To solve the problem of adding the fractions [tex]\(1 \frac{6}{10} + \frac{3}{5}\)[/tex], follow these steps:
### Step 1: Convert the mixed number to an improper fraction or a decimal
1. Identify the mixed number: [tex]\(1 \frac{6}{10}\)[/tex].
2. Convert the mixed number to a decimal: [tex]\(1 \frac{6}{10}\)[/tex] means [tex]\(1 + \frac{6}{10}\)[/tex].
- [tex]\(\frac{6}{10}\)[/tex] as a decimal is [tex]\(0.6\)[/tex].
- Therefore, [tex]\(1 + 0.6 = 1.6\)[/tex].
Hence, [tex]\(1 \frac{6}{10} = 1.6\)[/tex].
### Step 2: Convert the second fraction to a decimal
1. Identify the fraction: [tex]\(\frac{3}{5}\)[/tex].
2. Convert the fraction to a decimal:
- [tex]\(\frac{3}{5} = 0.6\)[/tex].
### Step 3: Add the decimals
1. Add the decimals:
- [tex]\(1.6 + 0.6 = 2.2\)[/tex].
### Step 4: Separate the integral part and the fractional part of the result
1. Identify the integral part: The integral part of [tex]\(2.2\)[/tex] is [tex]\(2\)[/tex].

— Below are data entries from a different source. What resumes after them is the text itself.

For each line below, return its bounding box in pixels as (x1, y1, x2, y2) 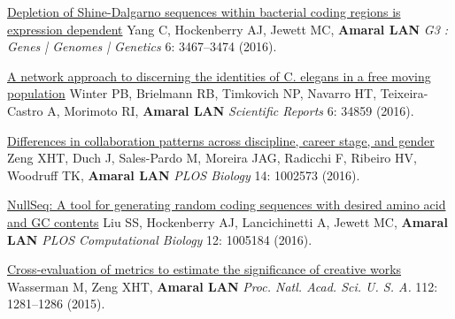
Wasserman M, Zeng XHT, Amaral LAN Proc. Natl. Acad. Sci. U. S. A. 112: (7, 277, 438, 295)
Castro (7, 101, 43, 119)
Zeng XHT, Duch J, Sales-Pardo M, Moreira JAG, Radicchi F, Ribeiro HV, (7, 148, 417, 167)
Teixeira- (380, 84, 428, 103)
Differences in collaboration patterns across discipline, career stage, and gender (7, 131, 435, 149)
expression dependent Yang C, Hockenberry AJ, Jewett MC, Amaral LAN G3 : (7, 19, 449, 38)
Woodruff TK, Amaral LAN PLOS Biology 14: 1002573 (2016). (7, 165, 360, 184)
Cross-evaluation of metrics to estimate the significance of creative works (7, 260, 402, 278)
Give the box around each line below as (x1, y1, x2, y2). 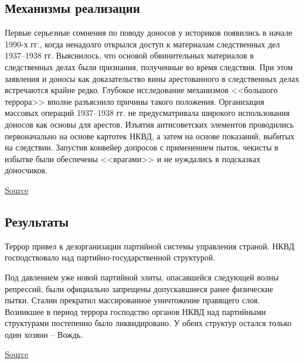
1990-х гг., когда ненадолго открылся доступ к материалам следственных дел (5, 37, 280, 50)
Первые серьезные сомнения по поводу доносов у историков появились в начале (5, 26, 293, 39)
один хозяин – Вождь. (5, 328, 83, 340)
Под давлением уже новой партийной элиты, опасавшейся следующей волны (5, 270, 279, 283)
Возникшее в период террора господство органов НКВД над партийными (5, 305, 266, 317)
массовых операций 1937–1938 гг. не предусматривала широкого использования (5, 107, 290, 119)
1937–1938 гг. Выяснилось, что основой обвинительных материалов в (5, 49, 254, 61)
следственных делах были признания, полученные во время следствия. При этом (5, 60, 293, 73)
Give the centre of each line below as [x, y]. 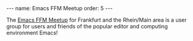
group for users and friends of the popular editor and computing [87, 26]
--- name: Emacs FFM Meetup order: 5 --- [60, 8]
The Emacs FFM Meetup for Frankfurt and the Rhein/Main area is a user [97, 20]
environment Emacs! [32, 33]
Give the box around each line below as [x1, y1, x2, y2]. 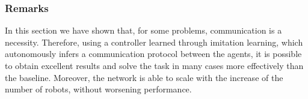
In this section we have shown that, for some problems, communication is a [5, 24, 282, 37]
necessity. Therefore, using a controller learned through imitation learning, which [5, 35, 303, 48]
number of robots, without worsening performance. [5, 83, 192, 95]
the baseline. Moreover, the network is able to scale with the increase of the [5, 71, 283, 83]
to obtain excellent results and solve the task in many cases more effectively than [5, 59, 304, 71]
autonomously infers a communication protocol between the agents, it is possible [5, 47, 302, 60]
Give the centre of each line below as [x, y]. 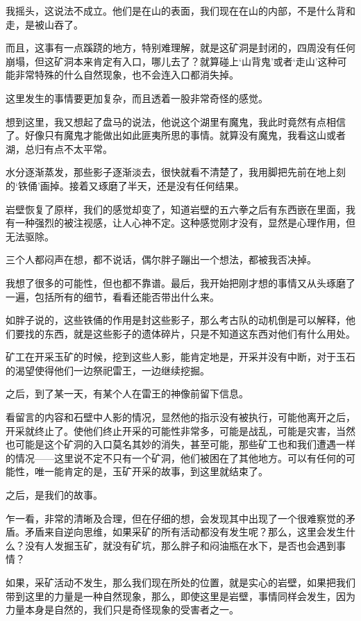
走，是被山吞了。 [44, 24]
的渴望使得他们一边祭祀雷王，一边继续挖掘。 [108, 370]
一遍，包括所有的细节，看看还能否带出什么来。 [112, 296]
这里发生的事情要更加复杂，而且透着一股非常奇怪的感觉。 [137, 98]
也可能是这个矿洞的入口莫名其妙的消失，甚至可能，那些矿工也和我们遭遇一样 [180, 444]
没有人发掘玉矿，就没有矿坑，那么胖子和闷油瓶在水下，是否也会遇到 [180, 545]
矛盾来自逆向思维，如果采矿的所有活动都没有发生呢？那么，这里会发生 [185, 532]
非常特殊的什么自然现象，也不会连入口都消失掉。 [127, 75]
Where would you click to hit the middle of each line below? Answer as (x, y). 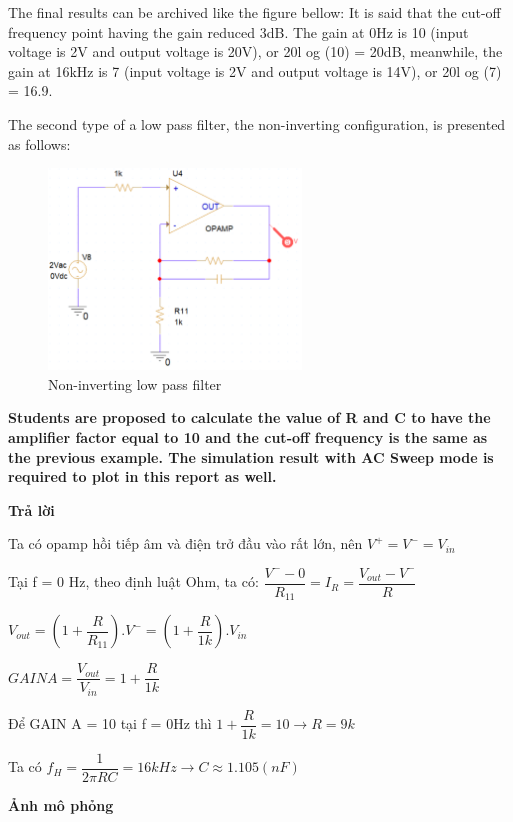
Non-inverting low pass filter (135, 383)
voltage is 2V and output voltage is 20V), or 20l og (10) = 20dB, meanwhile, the (255, 51)
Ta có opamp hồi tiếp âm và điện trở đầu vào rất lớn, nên (185, 543)
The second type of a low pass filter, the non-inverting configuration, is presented (257, 123)
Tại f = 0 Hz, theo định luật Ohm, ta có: (133, 581)
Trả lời (31, 509)
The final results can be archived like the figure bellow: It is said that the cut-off (254, 12)
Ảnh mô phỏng (61, 805)
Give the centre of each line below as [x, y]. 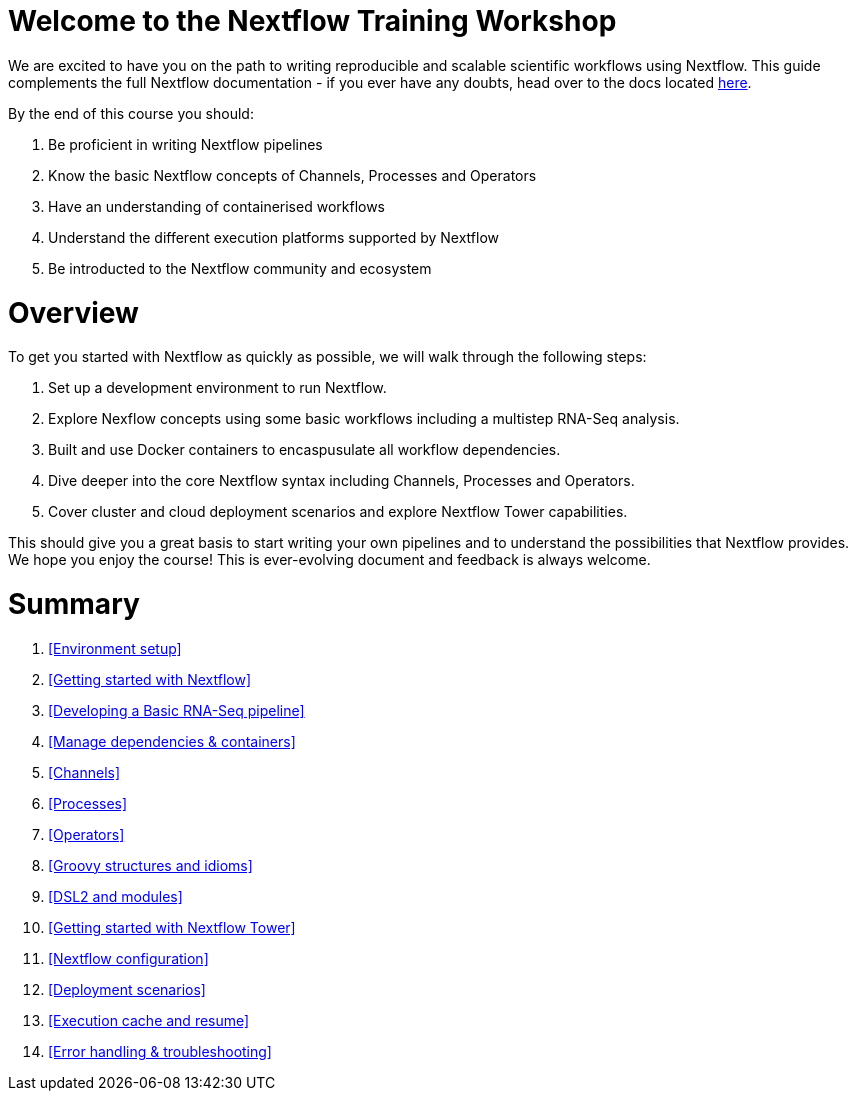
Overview [73, 312]
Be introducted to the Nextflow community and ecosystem [240, 268]
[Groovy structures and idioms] [150, 865]
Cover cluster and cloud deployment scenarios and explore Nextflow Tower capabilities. [338, 512]
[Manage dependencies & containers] [172, 741]
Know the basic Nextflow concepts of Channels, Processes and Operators [292, 175]
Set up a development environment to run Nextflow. [217, 388]
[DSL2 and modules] [115, 896]
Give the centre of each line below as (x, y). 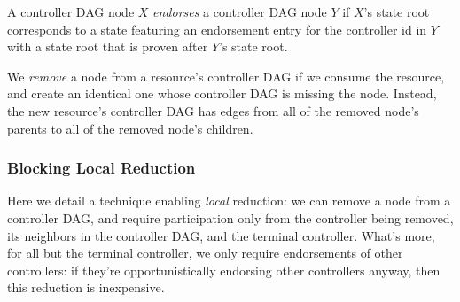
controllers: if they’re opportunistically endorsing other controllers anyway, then (224, 270)
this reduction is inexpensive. (86, 287)
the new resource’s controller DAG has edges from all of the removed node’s (213, 110)
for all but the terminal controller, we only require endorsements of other (205, 253)
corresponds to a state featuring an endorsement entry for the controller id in (217, 29)
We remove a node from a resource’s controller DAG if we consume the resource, (226, 76)
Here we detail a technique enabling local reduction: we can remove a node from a (229, 201)
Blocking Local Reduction (101, 168)
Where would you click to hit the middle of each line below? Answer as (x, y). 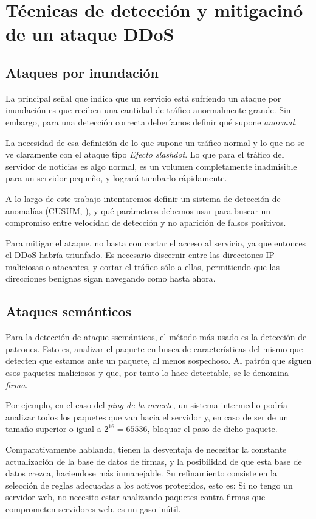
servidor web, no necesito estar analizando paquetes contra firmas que (136, 497)
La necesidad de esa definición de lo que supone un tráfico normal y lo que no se (155, 142)
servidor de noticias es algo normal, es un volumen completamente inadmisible (151, 166)
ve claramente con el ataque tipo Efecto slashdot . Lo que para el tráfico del (145, 154)
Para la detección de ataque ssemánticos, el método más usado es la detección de (156, 337)
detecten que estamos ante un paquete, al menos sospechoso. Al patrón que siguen (159, 361)
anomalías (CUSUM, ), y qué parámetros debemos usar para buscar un (138, 210)
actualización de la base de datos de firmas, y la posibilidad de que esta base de (154, 461)
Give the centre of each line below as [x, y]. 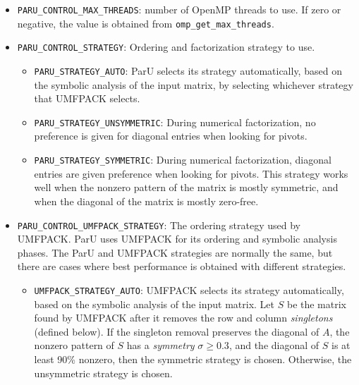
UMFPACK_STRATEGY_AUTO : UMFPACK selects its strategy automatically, [189, 289]
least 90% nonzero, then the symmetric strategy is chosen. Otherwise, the [193, 359]
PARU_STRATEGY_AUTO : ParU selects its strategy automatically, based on [188, 70]
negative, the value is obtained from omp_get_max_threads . [146, 23]
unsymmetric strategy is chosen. [103, 373]
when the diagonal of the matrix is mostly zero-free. [146, 201]
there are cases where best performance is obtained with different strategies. [182, 266]
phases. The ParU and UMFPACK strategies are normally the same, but [175, 252]
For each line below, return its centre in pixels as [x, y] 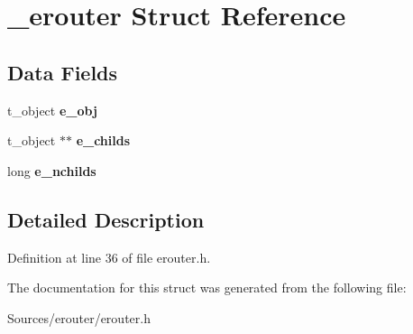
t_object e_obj [52, 110]
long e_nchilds [52, 170]
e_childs [103, 140]
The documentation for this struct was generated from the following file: [207, 288]
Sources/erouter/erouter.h [79, 317]
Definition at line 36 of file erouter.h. [109, 257]
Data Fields [63, 72]
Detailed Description [106, 219]
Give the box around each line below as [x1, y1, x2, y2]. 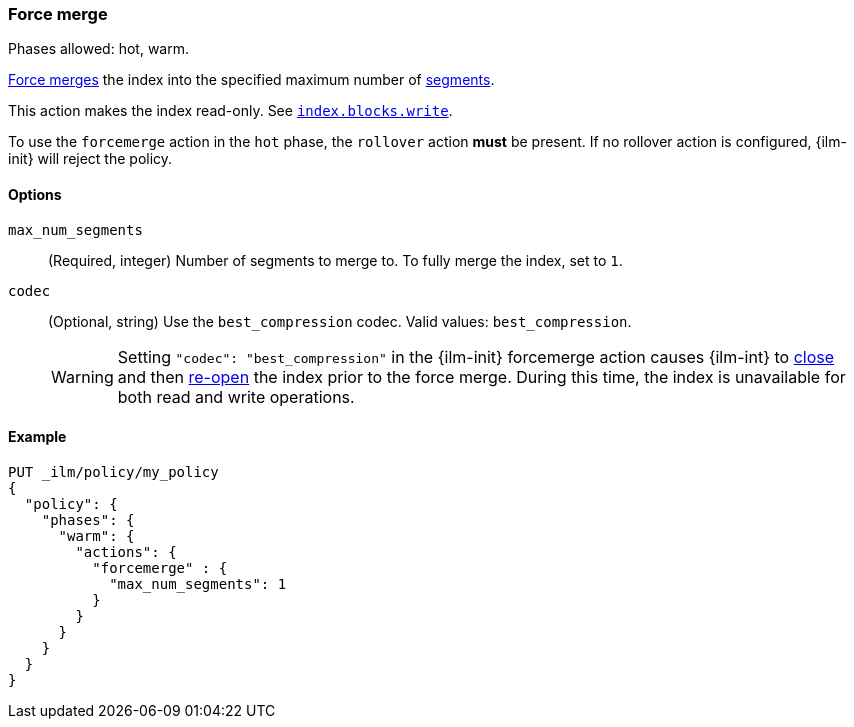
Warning [51, 366, 114, 387]
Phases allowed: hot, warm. [8, 40, 189, 58]
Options [8, 185, 62, 203]
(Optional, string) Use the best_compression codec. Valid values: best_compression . [48, 312, 632, 330]
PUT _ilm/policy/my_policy [8, 463, 219, 480]
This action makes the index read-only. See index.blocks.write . [8, 102, 453, 120]
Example [8, 428, 67, 446]
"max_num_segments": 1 [109, 575, 287, 592]
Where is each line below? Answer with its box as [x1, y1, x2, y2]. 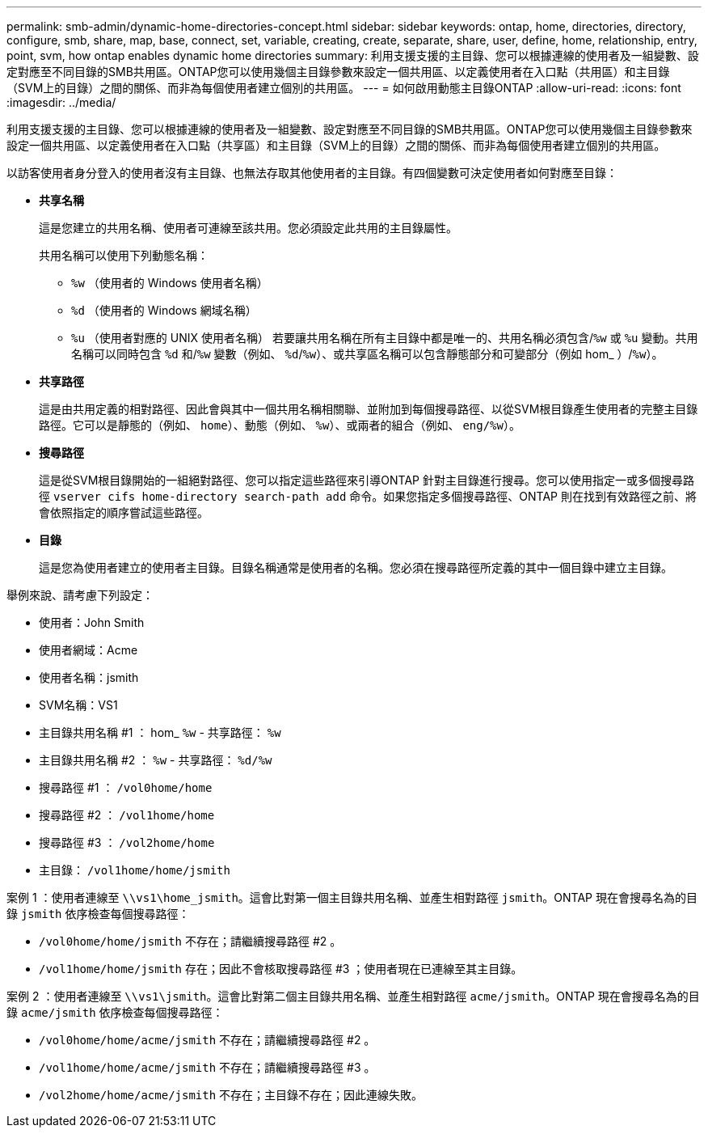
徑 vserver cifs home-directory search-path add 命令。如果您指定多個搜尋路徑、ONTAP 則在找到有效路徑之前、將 [39, 489, 697, 503]
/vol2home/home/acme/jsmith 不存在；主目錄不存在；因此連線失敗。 [39, 1088, 424, 1102]
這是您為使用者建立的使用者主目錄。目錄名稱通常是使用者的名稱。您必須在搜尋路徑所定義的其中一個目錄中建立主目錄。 [39, 561, 672, 574]
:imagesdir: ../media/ [6, 95, 116, 109]
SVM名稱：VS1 [39, 698, 118, 712]
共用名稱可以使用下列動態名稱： [39, 248, 209, 262]
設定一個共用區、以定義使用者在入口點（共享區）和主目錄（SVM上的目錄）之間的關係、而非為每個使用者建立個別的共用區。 [6, 138, 666, 152]
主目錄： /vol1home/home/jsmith [39, 863, 230, 877]
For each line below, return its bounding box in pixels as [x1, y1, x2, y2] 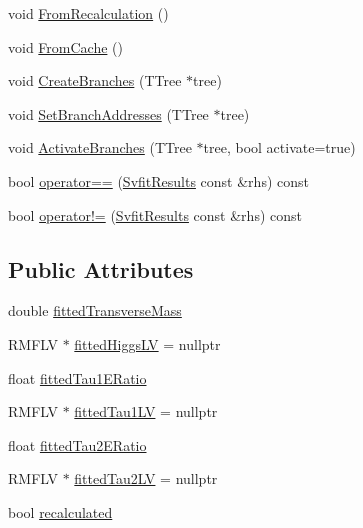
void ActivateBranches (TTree [8, 137, 192, 158]
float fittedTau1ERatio [8, 367, 147, 388]
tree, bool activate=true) [203, 137, 356, 158]
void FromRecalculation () [8, 3, 169, 23]
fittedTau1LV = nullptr [74, 401, 218, 422]
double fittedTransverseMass [8, 300, 182, 321]
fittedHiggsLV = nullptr [74, 333, 221, 354]
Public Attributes [8, 253, 194, 284]
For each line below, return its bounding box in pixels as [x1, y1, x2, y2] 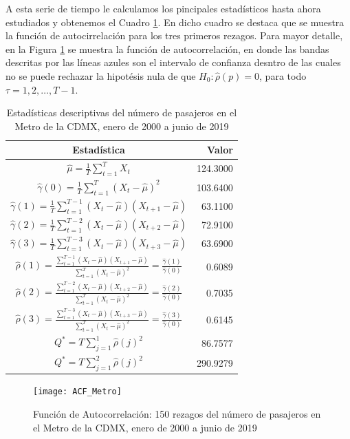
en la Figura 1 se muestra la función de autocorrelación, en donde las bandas [6, 41, 329, 56]
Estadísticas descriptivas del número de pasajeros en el [6, 105, 237, 120]
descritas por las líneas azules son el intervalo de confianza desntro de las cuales [6, 55, 341, 69]
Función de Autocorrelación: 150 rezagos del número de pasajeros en [33, 407, 321, 421]
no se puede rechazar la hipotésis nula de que [6, 68, 196, 83]
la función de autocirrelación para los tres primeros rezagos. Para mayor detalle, [6, 28, 343, 43]
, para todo [259, 68, 307, 83]
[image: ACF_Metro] [33, 387, 122, 397]
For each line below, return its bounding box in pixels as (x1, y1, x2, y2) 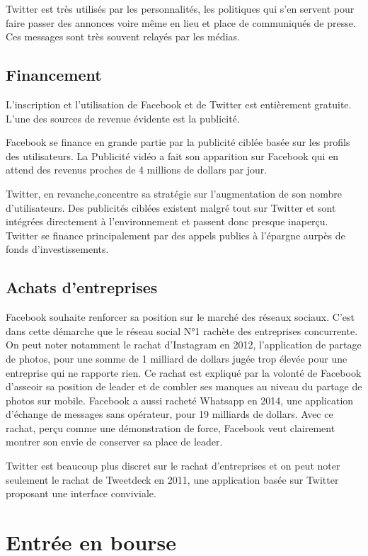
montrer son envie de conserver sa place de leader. (6, 434, 223, 449)
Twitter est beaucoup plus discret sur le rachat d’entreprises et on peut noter (6, 458, 340, 473)
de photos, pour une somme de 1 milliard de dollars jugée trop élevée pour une (6, 351, 347, 365)
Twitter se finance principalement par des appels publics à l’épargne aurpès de (6, 227, 345, 242)
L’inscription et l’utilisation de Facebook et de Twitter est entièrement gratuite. (6, 96, 352, 111)
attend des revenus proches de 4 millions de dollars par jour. (6, 162, 268, 177)
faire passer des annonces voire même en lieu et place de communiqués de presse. (6, 15, 356, 30)
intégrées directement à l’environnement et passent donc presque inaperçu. (6, 214, 328, 229)
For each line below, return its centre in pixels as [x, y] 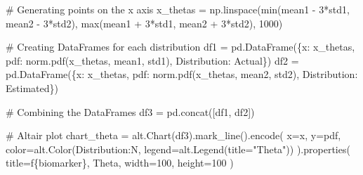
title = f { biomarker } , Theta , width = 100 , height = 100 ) [120, 163]
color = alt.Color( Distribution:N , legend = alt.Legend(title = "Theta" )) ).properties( [178, 149]
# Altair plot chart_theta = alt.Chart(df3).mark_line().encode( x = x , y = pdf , [173, 135]
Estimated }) [32, 87]
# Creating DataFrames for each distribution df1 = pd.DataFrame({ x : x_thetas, [180, 47]
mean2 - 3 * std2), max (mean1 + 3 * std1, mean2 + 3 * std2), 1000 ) [144, 23]
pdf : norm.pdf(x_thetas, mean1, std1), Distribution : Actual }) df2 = [152, 60]
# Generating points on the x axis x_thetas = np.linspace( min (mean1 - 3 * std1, [178, 9]
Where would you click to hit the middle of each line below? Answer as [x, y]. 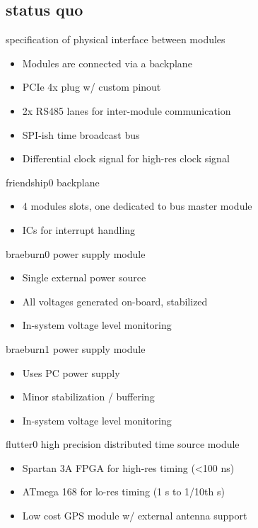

2. Identify the fractional part: The fractional part of [tex]\(2.2\)[/tex] is [tex]\(0.2\)[/tex].
Therefore, the final result of adding [tex]\(1 \frac{6}{10} + \frac{3}{5}\)[/tex] is:
- The first fraction as a decimal: [tex]\(1.6\)[/tex].
- The second fraction as a decimal: [tex]\(0.6\)[/tex].
- The sum of the fractions: [tex]\(2.2\)[/tex].
- The integral part of the sum: [tex]\(2\)[/tex].
- The fractional part of the sum: [tex]\(0.2\)[/tex].
Note: The fractional part [tex]\(0.2\)[/tex] might have a slight imperfection due to floating-point arithmetic, resulting in a tiny deviation ([tex]\(0.20000000000000018\)[/tex]), but the main value remains [tex]\(0.2\)[/tex].